The embodiment of the invention provides a named entity identification method and device based on a small sample, computer equipment and a storage medium, wherein the method comprises the following steps: acquiring sample data, and labeling an entity label on the sample data to construct a first sample set; selecting pivot characters in the first sample set, and constructing a label mapping space based on the pivot characters; mapping the first set of samples to a second set of samples using the label mapping space; fine-tuning a pre-training language model by using the second sample set; and carrying out named entity recognition prediction on the specified text by adopting the fine-tuned pre-training language model.
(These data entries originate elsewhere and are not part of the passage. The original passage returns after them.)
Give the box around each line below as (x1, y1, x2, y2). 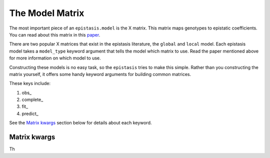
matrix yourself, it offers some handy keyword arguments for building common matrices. (9, 71, 191, 77)
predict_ (21, 110, 38, 116)
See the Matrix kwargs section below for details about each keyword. (9, 120, 152, 126)
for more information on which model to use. (9, 55, 101, 61)
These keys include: (9, 80, 51, 86)
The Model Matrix (9, 7, 84, 18)
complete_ (21, 96, 43, 102)
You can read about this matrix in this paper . (9, 31, 100, 37)
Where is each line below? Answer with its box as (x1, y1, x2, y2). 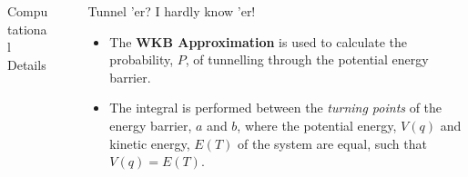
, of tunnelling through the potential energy (185, 50, 429, 69)
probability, (109, 50, 174, 69)
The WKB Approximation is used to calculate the (109, 32, 408, 51)
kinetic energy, (109, 133, 190, 152)
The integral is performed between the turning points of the (109, 98, 443, 117)
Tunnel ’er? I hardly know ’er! (87, 2, 256, 20)
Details (7, 54, 46, 74)
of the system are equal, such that (238, 133, 427, 152)
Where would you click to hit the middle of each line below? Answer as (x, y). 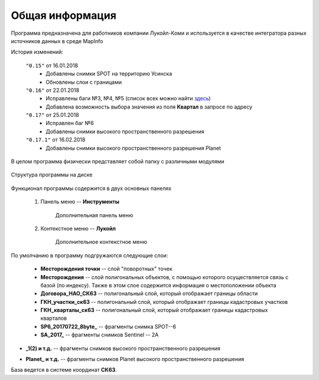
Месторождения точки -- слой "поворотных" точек (106, 269)
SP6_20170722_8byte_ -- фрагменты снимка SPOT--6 (108, 326)
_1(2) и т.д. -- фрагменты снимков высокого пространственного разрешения (123, 348)
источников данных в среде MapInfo (57, 41)
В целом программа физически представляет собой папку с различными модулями (118, 162)
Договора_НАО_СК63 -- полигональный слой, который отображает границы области (149, 294)
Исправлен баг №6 (70, 123)
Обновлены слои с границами (84, 82)

According to the embodiment of the invention, the most representative pivot character is selected to construct the label mapping space so as to map the sample data, and then the second sample set obtained by mapping is utilized to finely tune the pre-training language model, so that the finely tuned pre-training language model is utilized to carry out named entity recognition prediction, and the named entity recognition efficiency and precision can be improved.

Drawings

In order to more clearly illustrate the technical solutions of the embodiments of the present invention, the drawings required to be used in the description of the embodiments are briefly introduced below, and it is obvious that the drawings in the description below are some embodiments of the present invention, and it is obvious for those skilled in the art to obtain other drawings based on the drawings without creative efforts.
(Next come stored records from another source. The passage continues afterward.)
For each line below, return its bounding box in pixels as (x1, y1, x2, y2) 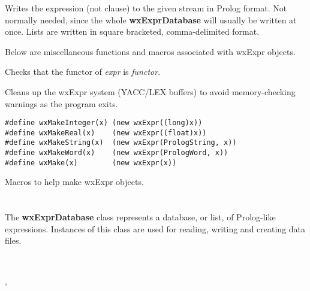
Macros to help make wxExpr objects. (5, 175, 144, 188)
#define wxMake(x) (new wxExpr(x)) (5, 158, 177, 167)
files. (5, 234, 22, 247)
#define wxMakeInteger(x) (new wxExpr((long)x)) (5, 119, 203, 128)
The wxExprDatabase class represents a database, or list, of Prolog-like (5, 211, 276, 223)
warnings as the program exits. (5, 97, 118, 110)
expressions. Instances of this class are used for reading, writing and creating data (5, 222, 306, 235)
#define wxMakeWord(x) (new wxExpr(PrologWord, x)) (5, 148, 228, 157)
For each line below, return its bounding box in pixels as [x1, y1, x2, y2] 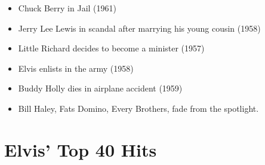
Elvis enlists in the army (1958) [18, 62, 134, 74]
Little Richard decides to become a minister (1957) [18, 42, 205, 54]
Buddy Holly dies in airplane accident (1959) [18, 82, 183, 94]
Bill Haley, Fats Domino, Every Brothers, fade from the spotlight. [18, 102, 259, 114]
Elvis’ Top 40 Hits [4, 137, 157, 161]
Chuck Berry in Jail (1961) [18, 2, 116, 14]
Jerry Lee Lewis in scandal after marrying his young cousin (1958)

Fig. 1 is a schematic flowchart of a named entity identification method based on a small sample according to an embodiment of the present invention;

fig. 2 is a schematic network structure diagram of a named entity identification method based on a small sample according to an embodiment of the present invention;

fig. 3 is a schematic diagram of a prediction flow of a named entity recognition method based on a small sample according to an embodiment of the present invention;

fig. 4 is a schematic block diagram of a named entity recognition apparatus based on a small sample according to an embodiment of the present invention.

Detailed Description

The technical solutions in the embodiments of the present invention will be clearly and completely described below with reference to the drawings in the embodiments of the present invention, and it is obvious that the described embodiments are some, not all, embodiments of the present invention. All other embodiments, which can be derived by a person skilled in the art from the embodiments given herein without making any creative effort, shall fall within the protection scope of the present invention.

It will be understood that the terms "comprises" and/or "comprising," when used in this specification and the appended claims, specify the presence of stated features, integers, steps, operations, elements, and/or components, but do not preclude the presence or addition of one or more other features, integers, steps, operations, elements, components, and/or groups thereof.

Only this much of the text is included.